# Tribals



## doenoe (Jan 3, 2006)

I have drawing tribals for a long time now. Started when i was 12 or something and was sitting in the classroom, paying absolutly no attention to the teacher (think it was in French class). I started drawing them anywhere i could.
Anyways, these are the latest i drew. I also designed my own tattoo, i shall make a pic of that one and post it in here too i guess.

A Butterfly






A Centaur





A Scorpion





A Crocodile





Thanks for looking
Greetz Daan


----------



## Verbal (Jan 3, 2006)

Whoa, these are really cool man!


----------



## Rob (Jan 3, 2006)

That scorpian one is really good!

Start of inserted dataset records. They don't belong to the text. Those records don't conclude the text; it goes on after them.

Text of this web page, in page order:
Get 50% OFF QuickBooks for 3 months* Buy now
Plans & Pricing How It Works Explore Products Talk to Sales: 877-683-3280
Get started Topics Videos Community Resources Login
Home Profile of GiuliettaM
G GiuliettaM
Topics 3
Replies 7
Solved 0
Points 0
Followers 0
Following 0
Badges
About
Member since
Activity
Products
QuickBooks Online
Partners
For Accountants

Nice work!

Rob


----------



## doenoe (Jan 4, 2006)

thanks for the comments


----------



## zoe08 (Jan 5, 2006)

Those are really awesome!!!  Great job!!  Would love to see more!!


----------



## doenoe (Jan 6, 2006)

thanks 

Here is my tattoo. Its on my right arm and for the biggest part i designed it myself. I allready had an armband (the bottom part of the tattoo) and i drew another piece that fit on it. There is a slight color difference in the two of them, but the other one was 6 years old before i added the new part. So the colors of that one are slightly faded. But im cool with that, somekind of difference between old and new but still in harmony.





Thanks for looking
Greetz Daan


----------